Agree with most of what tekwrytr said.

In 25+ years; We've never had a problem due to re-covering. However, that was with an existing "3-tab" roof. With today's dimensionals, coupled with the most likely inferior original application...your better off tearing off.

BTW; "Butting" the new shingles was standard practice back when 3-tabs were popular.....wouldn't dream of just going over the existing shingles any other way.


----------



## dougger222 (Jan 29, 2004)

Do one roof over every three years. The last one I did was only done in a way to help cover the cost of the phone book advertisement. 

The funny thing was the job bid tearing off so low figured to the home owner it was a no brainer.

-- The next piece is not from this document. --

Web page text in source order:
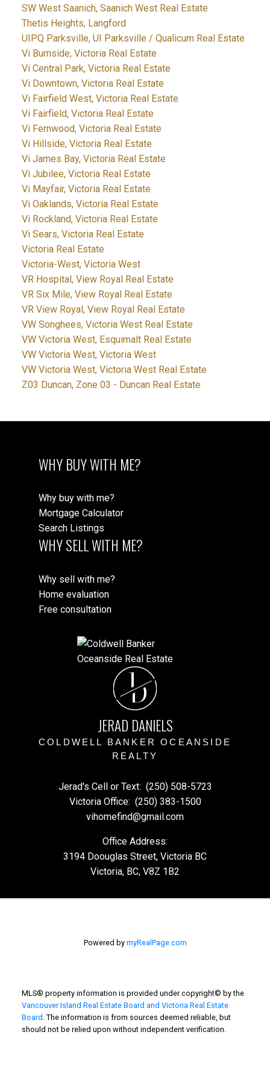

Her reply was, "My neighbor did a roof over with laminates and it looks ok". Told her with 5 5/8in lamianates the original three tabs would telegraph through but she didn't care. When I was done it was the only roof I did that year I didn't take a picture of. Sort of walked away from it with my head hung low.

We did all the right things, cut off the over hang, installed drip edge, removed the ridge, replaced all vents, and no valleys to deal with. It was actually easy, three guys 25sq's five hours. Instead of a dumpster we filled up a few totes, it was a three sided house, little waste.

If done again would try to secure 5in laminates but haven't seen those in several years. They've sold the house since and my warranty is gone. The New Horizons would look ok did that on one tear off but now I know there junk shingles.


----------



## Ed the Roofer (Dec 12, 2006)

dougger222 said:


> Told her with 5 5/8in lamianates the original three tabs would telegraph through but she didn't care. When I was done it was the only roof I did that year I didn't take a picture of. Sort of walked away from it with my head hung low.
> 
> If done again would try to secure 5in laminates but haven't seen those in several years. They've sold the house since and my warranty is gone. The New Horizons would look ok did that on one tear off but now I know there junk shingles.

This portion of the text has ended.